Researchers have discovered a method to make AI-generated voices, resembling digital private assistants, more expressive, with a minimal quantity of coaching. The method, which interprets textual content to speech, may also be utilized to voices that had been by no means a part of the system’s coaching set.
The crew of laptop scientists and electrical engineers from the University of California San Diego offered their work on the ACML 2021 convention, which came about on-line not too long ago.
In addition to private assistants for smartphones, properties and vehicles, the method might assist enhance voice-overs in animated films, automated translation of speech in a number of languages—and more.The method might additionally assist create customized speech interfaces that empower people who’ve misplaced the power to communicate, comparable to the computerized voice that Stephen Hawking used to talk, however far more expressive.
“We have been working in this area for a fairly long period of time,” stated Shehzeen Hussain, a Ph.D. scholar on the UC San Diego Jacobs School of Engineering and one of many paper’s lead authors. “We wanted to look at the challenge of not just synthesizing speech but of adding expressive meaning to that speech.”
Existing strategies fall wanting this work in two methods. Some methods can synthesize expressive speech for a particular speaker through the use of a number of hours of coaching information for that speaker. Others can synthesize speech from only some minutes of speech information from a speaker by no means encountered earlier than; however they aren’t ready to generate expressive speech and solely translate textual content to speech. By distinction, method developed by the UC San Diego crew is the one one that may generate with minimal coaching expressive speech for a topic that has not been a part of its coaching set.

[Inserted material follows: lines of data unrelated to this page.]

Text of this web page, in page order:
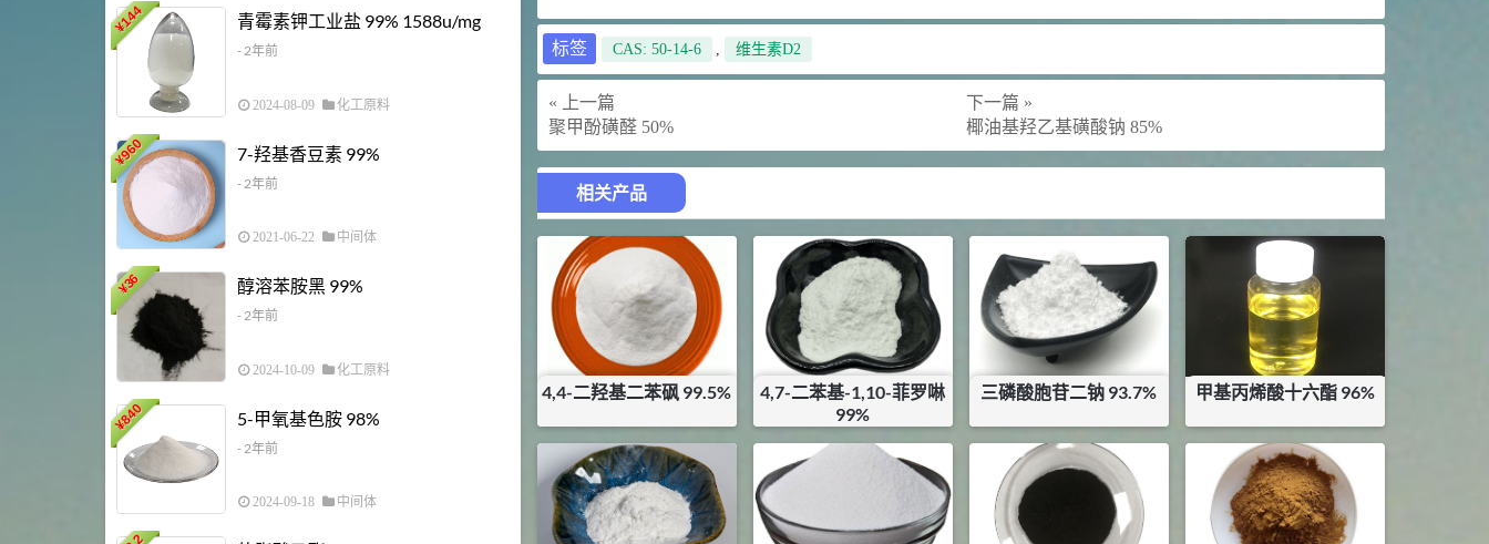
标签 CAS: 50-14-6 , 维生素D2
« 上一篇
聚甲酚磺醛 50%
下一篇 »
椰油基羟乙基磺酸钠 85%
相关产品
4,4-二羟基二苯砜 99.5%
¥19
库存：1.7KG
4,7-二苯基-1,10-菲罗啉
99%
¥4000000
库存：
KG
三磷酸胞苷二钠 93.7%
¥4250
库存：0.5 KG
甲基丙烯酸十六酯 96%
¥60
库存：1KG
¥
144 青霉素钾工业盐 99% 1588u/mg
- 2年前
2024-08-09 化工原料
¥
960 7-羟基香豆素 99%
- 2年前
2021-06-22 中间体
¥
36 醇溶苯胺黑 99%
- 2年前
2024-10-09 化工原料
¥
840 5-甲氧基色胺 98%
- 2年前
2024-09-18 中间体
69.6 6
S-羧甲基-L-半胱氨酸(羧甲司坦)
98.5%
浏览量 - 1.72w
27 7 抗氧剂BHT 99.5%
浏览量 - 1.64w
2021-05-25 食品添加剂原料
11.25 8 D-异抗坏血酸钠 98%
浏览量 - 1.55w
2021-05-25 食品添加剂原料
浏览量 - 1.54w
2021-06-19 化工原料
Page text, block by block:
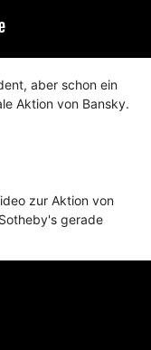
aber schon ein
Aktion von Bansky.
zur Aktion von
gerade
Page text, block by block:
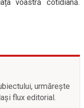
voastră cotidiană.
urmărește
flux editorial.
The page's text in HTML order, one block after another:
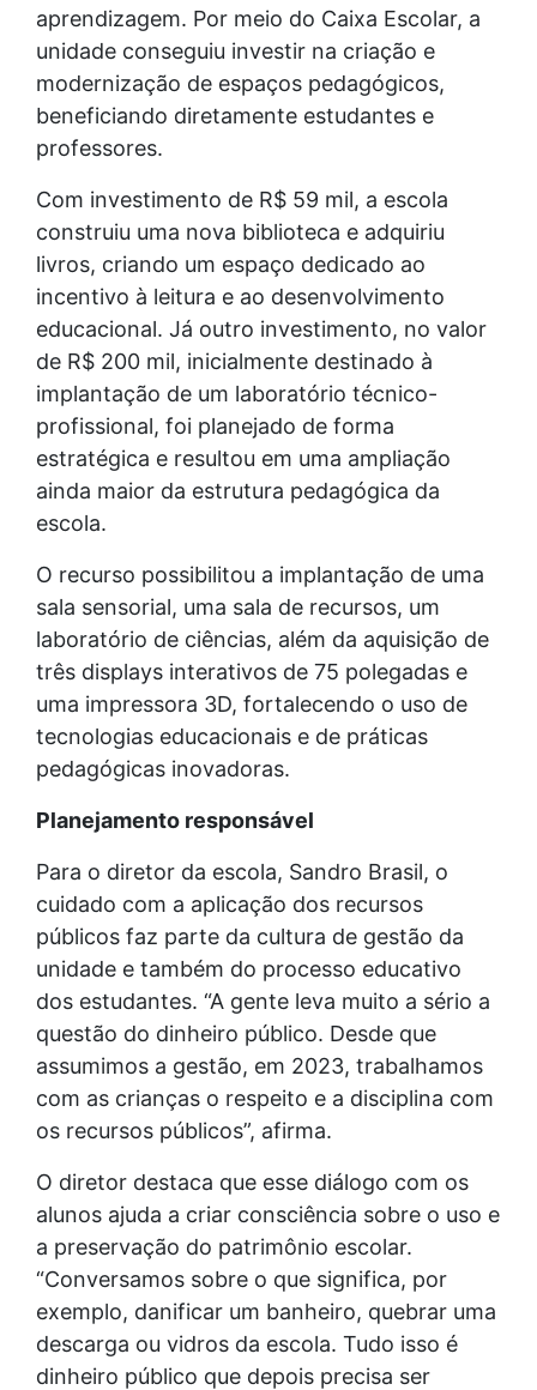
aprendizagem. Por meio do Caixa Escolar, a
unidade conseguiu investir na criação e
modernização de espaços pedagógicos,
beneficiando diretamente estudantes e
professores.
Com investimento de R$ 59 mil, a escola
construiu uma nova biblioteca e adquiriu
livros, criando um espaço dedicado ao
incentivo à leitura e ao desenvolvimento
educacional. Já outro investimento, no valor
de R$ 200 mil, inicialmente destinado à
implantação de um laboratório técnico-
profissional, foi planejado de forma
estratégica e resultou em uma ampliação
ainda maior da estrutura pedagógica da
escola.
O recurso possibilitou a implantação de uma
sala sensorial, uma sala de recursos, um
laboratório de ciências, além da aquisição de
três displays interativos de 75 polegadas e
uma impressora 3D, fortalecendo o uso de
tecnologias educacionais e de práticas
pedagógicas inovadoras.
Planejamento responsável
Para o diretor da escola, Sandro Brasil, o
cuidado com a aplicação dos recursos
públicos faz parte da cultura de gestão da
unidade e também do processo educativo
dos estudantes. “A gente leva muito a sério a
questão do dinheiro público. Desde que
assumimos a gestão, em 2023, trabalhamos
com as crianças o respeito e a disciplina com
os recursos públicos”, afirma.
O diretor destaca que esse diálogo com os
alunos ajuda a criar consciência sobre o uso e
a preservação do patrimônio escolar.
“Conversamos sobre o que significa, por
exemplo, danificar um banheiro, quebrar uma
descarga ou vidros da escola. Tudo isso é
dinheiro público que depois precisa ser

The researchers flagged the pitch and rhythm of the speech in coaching samples, as a proxy for emotion. This allowed their cloning system to generate expressive speech with minimal coaching, even for voices it had by no means encountered earlier than.
“We demonstrate that our proposed model can make a new voice express, emote, sing or copy the style of a given reference speech,” the researchers write.
Their method can study speech straight from textual content; reconstruct a speech pattern from a goal speaker; and switch the pitch and rhythm of speech from a unique expressive speaker into cloned speech for the goal speaker.
The crew is conscious that their work could possibly be used to make deepfake movies and audio clips more correct and persuasive. As a consequence, they plan to launch their code with a watermark that may establish the speech created by their method as cloned.
“Expressive voice cloning would become a threat if you could make natural intonations,” stated Paarth Neekhara, the paper’s different lead writer and a Ph.D. scholar in laptop science on the Jacobs School. “The more important challenge to address is detection of these media and we will be focusing on that next.”
The method itself nonetheless wants to be improved. It is biased towards English audio system and struggles with audio system with a powerful accent.
Paarth Neekhara et al, Expressive Neural Voice Cloning. arXiv:2102.00151v1 [cs.SD], arxiv.org/abs/2102.00151
Audio examples: expressivecloning.github.io/
University of California – San Diego
New method to make AI-generated voices more expressive (2022, January 5)
retrieved 5 January 2022
This doc is topic to copyright. Apart from any truthful dealing for the aim of personal examine or analysis, no
half could also be reproduced with out the written permission. The content material is offered for info functions solely.